Lancing Manor Cricket Club play at the cricket ground which is situated north of the junction of the A27 and Grinstead Lane.
Lancing has a 3km shoreline and boasts a variety of water sports and activities. The beaches are zoned and offer dedicated areas for swimming, sailing, windsurfing, kitesurfing and stand-up paddleboarding (SUP). A beach patrol operates throughout the summer months along Lancing's entire coastline.
Lancing has a long established sailing club and has one of the largest kitesurfing clubs in Britain. Lancing is considered to be a leading water sports centre in the UK and in 2015 hosted one of the three British Kitesurfing Championship events.

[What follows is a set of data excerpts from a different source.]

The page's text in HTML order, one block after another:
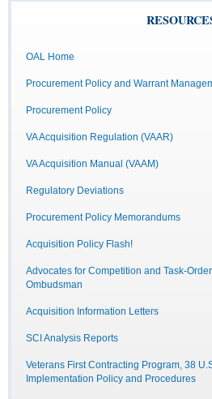
OAL Home
Procurement Policy and Warrant
Procurement Policy
VA Acquisition Regulation (VAAR)
VA Acquisition Manual (VAAM)
Regulatory Deviations
Procurement Policy Memorandums
Acquisition Policy Flash!
Advocates for Competition and Task-
Ombudsman
Acquisition Information Letters
SCI Analysis Reports
Veterans First Contracting Program, 38
Implementation Policy and Procedures

Lancing was visited by Oscar Wilde in the 1890s when he stayed at nearby Worthing. The working title for his masterpiece The Importance of Being Earnest was Lady Lancing. Wilde's friend and lover, the poet Lord Alfred Douglas lived in nearby Brighton and died while staying at Monk's Farmhouse in Lancing. Lancing was also visited by another poet, Algernon Charles Swinburne, who stayed at The Terrace in the 1880s.
The writer Ted Walker was born in Lancing in 1934 and grew up at 186, Brighton Road, by the Widewater. His autobiographical work, The High Path takes its name from the footpath that ran between Brighton Road and the Widewater, and which was formerly a public right of way.
As a child, heavyweight boxer Sir Henry Cooper was evacuated from London to Lancing, along with identical twin brother George.